After the girls had been interviewed twice, the police told the girls' parents that the girls were alleging that defendant had inappropriately touched them, and the police said that they wanted to talk to defendant the next morning. The next morning, defendant voluntarily came to the police station with his parents and said that he wanted to "clear the matter up."
Actually, these were the mother of defendant, K., L. and D. and the father of K. and D. Defendant and L. share a different father.
During his police interview, defendant admitted L.'s accusations, although he claimed that the touchings had occurred accidentally during their fight. He also admitted that he had twice touched K.'s crotch over her clothing. According to defendant, these two events had occurred six months apart several years earlier. Finally, defendant admitted that he had touched K.'s vagina under her underwear the previous summer. He said he left his hand on K.'s vagina, under her panties, for three or four minutes. Defendant denied ever touching D. Defendant wrote a letter of apology to K. asking her "to excuse me for touching your intimate or private parts." He wrote a similar letter to L. asking her to excuse him "if some day I touched your intimate (private) parts" and saying he was "sorry for the day I pulled your blouse when I was playing with you."
On July 17, 2004, social worker Sylvia Roque interviewed the three girls and their mother. The mother told Roque that L. had told her that defendant had touched her vaginal area over her clothes while the two were "rough-housing." L. told Roque that she had told her mother about defendant touching her, but her mother had done nothing about it. L. said that defendant had touched her vaginal area over her clothes "while they were roughhousing." L. said nothing about defendant pulling up her shirt. L. also said that K. had told her that defendant had touched K. D. told Roque that defendant had pulled down K.'s pants. K. told Roque that defendant had touched D.'s vaginal area over her clothing.

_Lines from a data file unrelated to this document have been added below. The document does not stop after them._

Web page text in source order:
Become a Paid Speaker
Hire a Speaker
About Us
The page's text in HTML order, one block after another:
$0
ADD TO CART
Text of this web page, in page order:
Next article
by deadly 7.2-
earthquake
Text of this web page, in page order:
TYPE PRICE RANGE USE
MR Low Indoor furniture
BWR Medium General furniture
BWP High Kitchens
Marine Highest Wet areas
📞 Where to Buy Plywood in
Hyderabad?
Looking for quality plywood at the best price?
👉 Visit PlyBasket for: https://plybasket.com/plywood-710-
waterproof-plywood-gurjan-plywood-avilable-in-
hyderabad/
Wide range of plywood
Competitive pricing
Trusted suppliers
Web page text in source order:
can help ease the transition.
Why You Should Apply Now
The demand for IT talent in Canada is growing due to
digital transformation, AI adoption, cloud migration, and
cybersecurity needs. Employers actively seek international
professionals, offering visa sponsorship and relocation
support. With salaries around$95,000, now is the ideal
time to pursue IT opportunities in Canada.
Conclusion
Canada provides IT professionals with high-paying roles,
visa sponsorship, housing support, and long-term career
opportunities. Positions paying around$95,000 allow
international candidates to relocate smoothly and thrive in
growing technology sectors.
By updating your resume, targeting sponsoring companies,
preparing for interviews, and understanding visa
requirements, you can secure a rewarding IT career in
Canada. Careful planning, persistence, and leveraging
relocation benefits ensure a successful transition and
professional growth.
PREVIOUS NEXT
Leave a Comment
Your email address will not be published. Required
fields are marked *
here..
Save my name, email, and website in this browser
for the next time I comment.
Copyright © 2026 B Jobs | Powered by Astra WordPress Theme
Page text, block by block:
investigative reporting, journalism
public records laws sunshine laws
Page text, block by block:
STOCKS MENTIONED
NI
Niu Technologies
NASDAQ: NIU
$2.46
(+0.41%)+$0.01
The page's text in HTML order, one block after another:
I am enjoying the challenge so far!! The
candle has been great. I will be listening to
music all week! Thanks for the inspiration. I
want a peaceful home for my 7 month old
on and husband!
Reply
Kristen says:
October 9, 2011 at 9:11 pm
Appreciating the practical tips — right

In August 2004, L. told Rosalie Correa that defendant had "touched her sisters inappropriately, and a lot of bad things happened," but L. did not "elaborate." L. did tell Rosalie Correa that defendant had been "touching" D. "since she was 4 years old." L. told Rosalie Correa that she "would be in trouble" if she told the truth. L. said her mother had told her that "she better deny that these things happened, otherwise they would go back again to a foster home and be taken out of their home." L. also said her mother had told her that her brother would go to prison and "bad things would happen to him there" if he was convicted. L.'s mother had also told her that her accusations against defendant were responsible for the family's lack of money and the mother's loss of her job.
In September 2004, D. told Gabriella Nielsen, her therapist, that defendant had touched and caressed the front of her genitals. In October 2004, D. told Nielsen, in D.'s mother's presence, that defendant had pulled down D.'s pants and touched D.'s private parts with his penis. D. also said that defendant had put his penis in K.'s mouth while they were under a fig tree in the backyard.

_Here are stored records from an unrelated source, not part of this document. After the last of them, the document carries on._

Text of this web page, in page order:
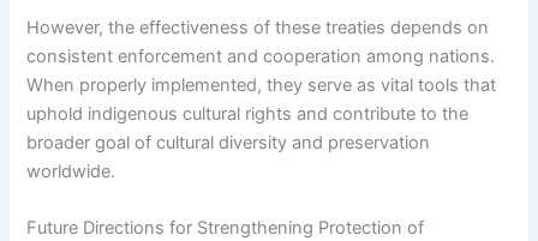
However, the effectiveness of these treaties depends on
consistent enforcement and cooperation among nations.
When properly implemented, they serve as vital tools that
uphold indigenous cultural rights and contribute to the
broader goal of cultural diversity and preservation
worldwide.
Future Directions for Strengthening Protection of
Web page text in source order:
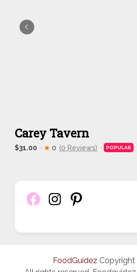
Carey Tavern
$31.00 0 (0 Reviews) POPULAR
FoodGuidez
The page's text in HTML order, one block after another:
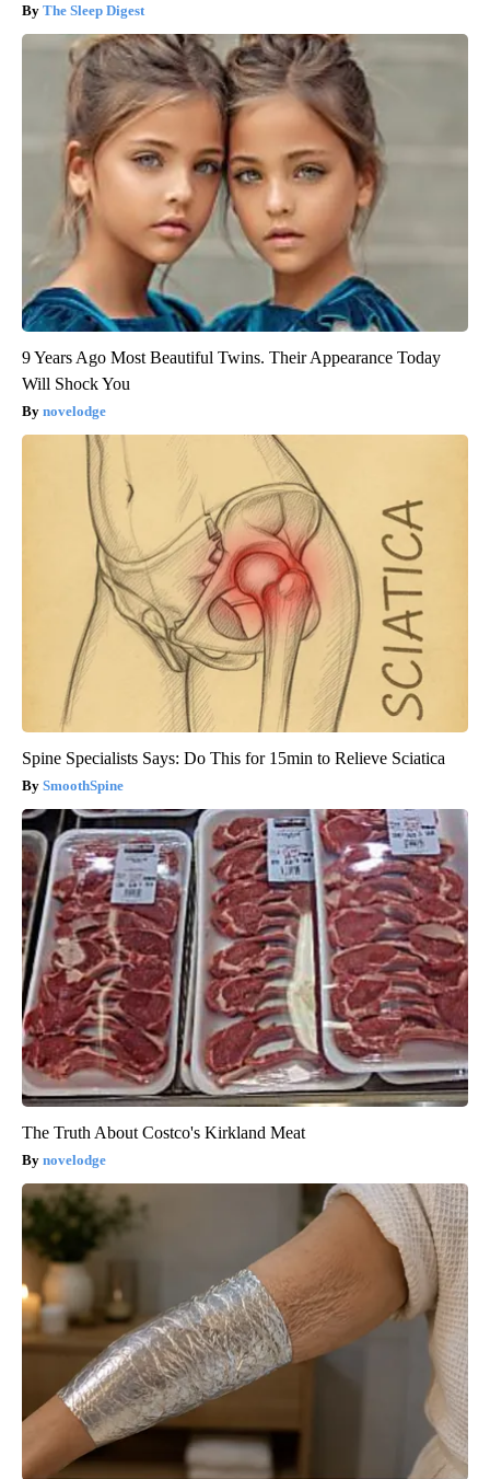
The Sleep Digest
9 Years Ago Most Beautiful Twins. Their Appearance Today
Will Shock You
novelodge
Spine Specialists Says: Do This for 15min to Relieve Sciatica
SmoothSpine
The Truth About Costco's Kirkland Meat
novelodge
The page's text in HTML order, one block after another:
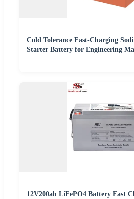
Cold Tolerance Fast-Charging
Starter Battery for Engineering
12V200ah LiFePO4 Battery Fast

In September 2004, L., looking "very, very, very sad and confused," told Sandoval that L. "was going to have to lie to the police" because "her mother was pressuring her to lie." L. said her mother "wanted them to say that it didn't happen." L. explained that her mother was afraid that defendant would go to prison and "be hurt very bad" and that the children would be removed from their home. L.'s mother also had told L. that, if the molestation allegations were true, she would kill defendant and herself.
In October 2004, L. asked Sandoval to tell "the people" that Sandoval was lying. Sandoval "got angry" and refused, and L. seemed "relieved."
II. Procedural Background
Defendant was originally charged by information with two counts of continuous sexual abuse of a child (Pen. Code, § 288.5), one count of assault with intent to commit a sex offense (Pen. Code, § 220), five counts of lewd conduct on a child (Pen. Code, § 288, subd. (a)), two counts of attempted lewd conduct on a child (Pen. Code, §§ 288, subd. (a), 664) and two counts of forcible lewd conduct on a child (Pen. Code, § 288, subd. (b)(1)). It was specially alleged that he had committed acts against more than one victim. (Pen. Code, § 1203.066, subd. (a)(7).)

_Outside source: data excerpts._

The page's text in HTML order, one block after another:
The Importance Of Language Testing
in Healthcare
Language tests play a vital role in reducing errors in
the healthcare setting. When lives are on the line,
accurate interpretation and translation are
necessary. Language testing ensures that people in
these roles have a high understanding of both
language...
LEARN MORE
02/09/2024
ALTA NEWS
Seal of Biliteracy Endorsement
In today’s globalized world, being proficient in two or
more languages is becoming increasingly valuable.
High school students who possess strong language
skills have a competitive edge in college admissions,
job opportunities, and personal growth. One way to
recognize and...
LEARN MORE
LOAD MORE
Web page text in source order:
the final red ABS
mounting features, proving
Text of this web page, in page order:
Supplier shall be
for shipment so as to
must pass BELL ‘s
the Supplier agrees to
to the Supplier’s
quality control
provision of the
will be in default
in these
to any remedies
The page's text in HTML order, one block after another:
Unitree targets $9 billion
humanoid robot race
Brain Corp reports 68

Defendant was represented by a retained attorney throughout the trial court proceedings. Defendant's first jury trial in February 2005 resulted in a mistrial after one juror held out for not guilty on all counts. The information was then amended to replace the assault with intent to commit a sex offense and attempted lewd conduct counts with lewd conduct counts, so that the information charged eight counts of lewd conduct, two counts of forcible lewd conduct and two counts of continuous sexual abuse. The continuous sexual abuse counts charged defendant with abusing K. and D. between July 1, 2002, and July 15, 2004. The eight lewd conduct counts charged defendant with individual acts of lewd conduct against K. and D. during this same period. The individual lewd conduct counts against K. and D. were alternatives to the continuous sexual abuse counts. The forcible lewd conduct counts charged defendant with offenses against L. The prosecution sought convictions on the continuous sexual abuse counts and on the forcible lewd conduct counts.
Defendant was retried in May 2005. D. testified at trial that defendant had never touched her private parts. She said she had lied about this to the police, Nielsen and others, but she was unable to explain why she had lied. She did affirm that she had "changed [her] story to help" defendant. D. said she was "sad" that defendant was not living at home anymore.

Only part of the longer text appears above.